For such an popular model in game, it sure wouldn’t kill GW to have a farseer on jetbike model! Guess we’ll we’ve have to improvise.
Hey guys, Caleb with White Metal Games here, with another fun conversion. This time, a farseer on jetbike! With the exception of the Chapterhouse Farseer on jetbike compatible kit, I don’t see a lot of options for these out there. So when a friend asked me to convert up something along these lines, I couldn’t resist the opportunity! This isn’t as in depth a tutorial as you might be used to, but I think you can get the gist from what I’ll outline below.
To start, I gathered up some bits. I wasn’t sure what I would need, and in the end I didn’t use everything featured below. But IMHO it helps to have more bits than you need to give you a few options with every conversion. I grabbed an assortment of both elf, eldar, dark elf and dark eldar bits, as well as a spare ( mostly assembled) jetbike from a previous eldar project.
I have some left over legs from a High Elf Lord on Flying Griffin. So I use a razor saw to remove the upper torso from the lower torso that would traditionally fit on the griffin (at the time, I was building a griffin for WFB by removing the elven rider)
I dry fit the upper body to the bike. Good fit, but kinda boring.
I also realize that the upper body doesn’t quite fit flush with the seat of the bike, so I use a hobby knife to cut away the extra plastic to make it fit better.
It’s hard to tell, but this is an Eldar Guardian head. The bit on the right is from a wave serpent I think? Anyway, long story short is I need a way to represent the ghost helm common to eldar seers, so I trim a bit of the helmet away to make it smooth so that this ‘flange’ bit will attach readily enough.
Earlier I mentioned that I was a bit bored by the plastic bike legs on the bike. Well, I just happened to have a set of pewter legs from a high elf model of some sort. Maybe a dragon rider from the 90’s . . . not sure really. I liked the legs better for a farseer so I dry fit them in place. With a little bending I was able to get them to fit on the pedals. However, the legs didnt’ really sit flush, and pewter isn’t easier to convert like plastic or resin.
In the same griffin kit I found a lance with banner (I think it’s the griffin from Isle of Blood?) NICE! But kinda big. Also, it’s a lance, not a spear. Gotta change that too.
I trim the spear off of it’s and and realize I have a perfectly good cloak now.
I use a little grey stuff and glue to get the cloak into place. This helps to convey a sense of movement in the bike.
Here you can see the grey bit I used to help support the cloak. At the time, I figured I could incorporate this into the cloak and make it appear to be flapping behind him. And although I do feel I accomplished this in the end, I think in retrospect this was a sloppy approach and it would have be better to have support the cloak with another sort of bit that wasn’t so bulky. In reality, however, very little time will ever be spent focusing on the underpart of the cloak when looking at the model on the table, so I don’t sweat it too bad.

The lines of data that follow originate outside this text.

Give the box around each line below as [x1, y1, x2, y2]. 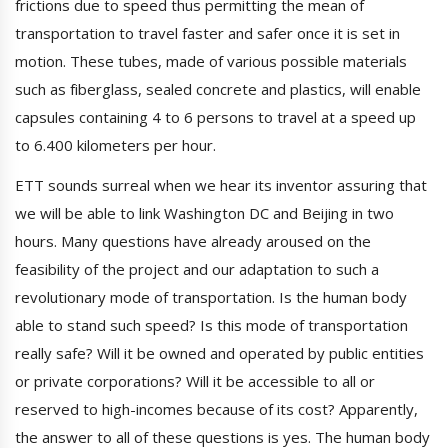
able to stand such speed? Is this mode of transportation [15, 315, 408, 336]
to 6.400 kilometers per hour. [15, 135, 216, 156]
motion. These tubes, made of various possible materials [15, 51, 407, 72]
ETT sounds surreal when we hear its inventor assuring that [15, 175, 427, 196]
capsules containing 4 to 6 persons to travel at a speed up [15, 107, 416, 128]
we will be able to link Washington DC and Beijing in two [15, 203, 394, 224]
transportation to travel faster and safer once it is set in [15, 23, 400, 44]
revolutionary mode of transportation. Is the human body [15, 287, 407, 308]
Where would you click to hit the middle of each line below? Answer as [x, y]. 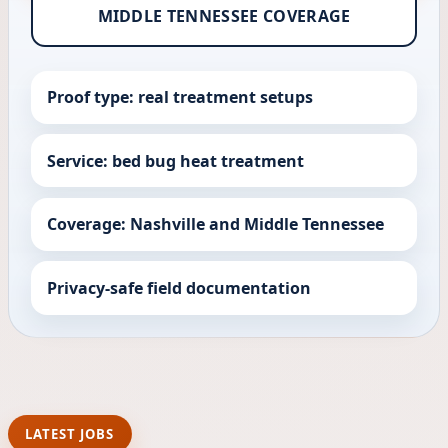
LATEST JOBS [70, 433]
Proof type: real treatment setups [180, 97]
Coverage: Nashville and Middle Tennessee [216, 224]
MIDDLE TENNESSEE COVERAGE [224, 15]
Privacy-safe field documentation [179, 288]
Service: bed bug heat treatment [176, 160]
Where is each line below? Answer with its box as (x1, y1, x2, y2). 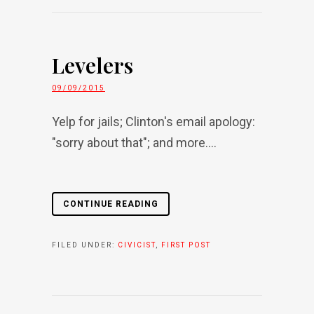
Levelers (52, 51, 133, 79)
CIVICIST (118, 241, 156, 249)
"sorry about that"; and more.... (52, 135, 217, 150)
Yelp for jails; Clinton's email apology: (52, 114, 255, 129)
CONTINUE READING (63, 199, 158, 209)
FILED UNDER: (52, 241, 118, 249)
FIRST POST (161, 241, 211, 249)
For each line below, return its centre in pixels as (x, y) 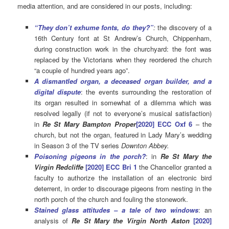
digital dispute (57, 92)
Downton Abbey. (146, 146)
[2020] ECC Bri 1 (111, 167)
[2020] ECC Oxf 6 (164, 124)
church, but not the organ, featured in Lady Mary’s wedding (123, 135)
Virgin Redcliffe (60, 167)
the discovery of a (185, 28)
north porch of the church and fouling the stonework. (111, 199)
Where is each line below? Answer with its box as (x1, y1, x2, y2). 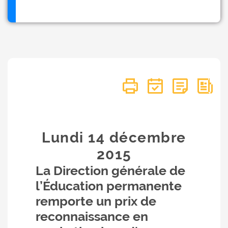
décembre (109, 129, 186, 146)
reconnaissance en (36, 209, 148, 224)
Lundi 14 (42, 129, 109, 146)
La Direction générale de (36, 163, 185, 178)
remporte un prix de (36, 193, 156, 209)
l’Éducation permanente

I trim the lance down, but I still need a shaft for the lower half of the spear. I find an old chariot banner that will work well. I carefully remove the lower portion of the banner pole.
I use a little plastic glue to create new shaft. On the finished model, the join will be hidden inside the hand of the farseer himself.

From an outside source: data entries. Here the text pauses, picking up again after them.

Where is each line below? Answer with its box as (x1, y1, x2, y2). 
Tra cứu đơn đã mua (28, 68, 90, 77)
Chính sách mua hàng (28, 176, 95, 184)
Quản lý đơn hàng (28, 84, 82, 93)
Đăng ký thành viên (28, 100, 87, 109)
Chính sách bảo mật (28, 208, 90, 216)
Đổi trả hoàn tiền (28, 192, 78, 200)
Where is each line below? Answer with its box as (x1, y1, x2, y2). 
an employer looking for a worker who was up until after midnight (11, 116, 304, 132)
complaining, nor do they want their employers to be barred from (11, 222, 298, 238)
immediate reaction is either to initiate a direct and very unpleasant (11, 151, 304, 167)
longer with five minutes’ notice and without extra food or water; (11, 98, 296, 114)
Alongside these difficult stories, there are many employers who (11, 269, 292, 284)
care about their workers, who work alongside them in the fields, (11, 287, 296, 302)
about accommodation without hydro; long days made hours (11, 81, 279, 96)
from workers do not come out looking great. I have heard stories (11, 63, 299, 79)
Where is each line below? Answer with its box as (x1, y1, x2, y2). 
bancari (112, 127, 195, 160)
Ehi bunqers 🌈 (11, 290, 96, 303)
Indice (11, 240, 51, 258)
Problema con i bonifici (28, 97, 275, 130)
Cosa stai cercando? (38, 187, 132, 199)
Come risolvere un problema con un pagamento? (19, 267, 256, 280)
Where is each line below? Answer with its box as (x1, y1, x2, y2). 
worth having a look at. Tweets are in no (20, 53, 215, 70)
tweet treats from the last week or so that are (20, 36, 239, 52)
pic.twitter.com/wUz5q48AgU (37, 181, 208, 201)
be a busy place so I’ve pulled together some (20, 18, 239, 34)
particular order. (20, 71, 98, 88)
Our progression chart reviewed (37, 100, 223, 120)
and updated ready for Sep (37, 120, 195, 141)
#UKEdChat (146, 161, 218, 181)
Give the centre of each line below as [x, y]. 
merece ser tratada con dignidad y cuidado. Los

Time to gussy up the canopy a bit. I find this old pewter swooping hawk pack that I think will make a great canopy decoration.
I have to bend it a little to get it to fit just right, but eventually, fit it does.
Now I’m back to the helmet and thinking about something to gussy it up some too. I consider using these antlers from a Grail Knight (WFB Bretonnian) but settle in the end on some more high elf chariot bits for the helmet.
Now the model is basically done. Just need to apply a little grey stuff to a few places to finish it up.
The spear and canopy were left unattached for the purpose of painting ease.
Below you can see the cloak once repaired. It’s a bit too bulky on the underside. But again, this was an oversight on my part, a learning curve, so you can expect mistakes like this from time to time.
We also added on a grenade pack to give a little more detail to the model. When painted, we’ll probably paint it with some OSL. to make it appear to have eldritch properties.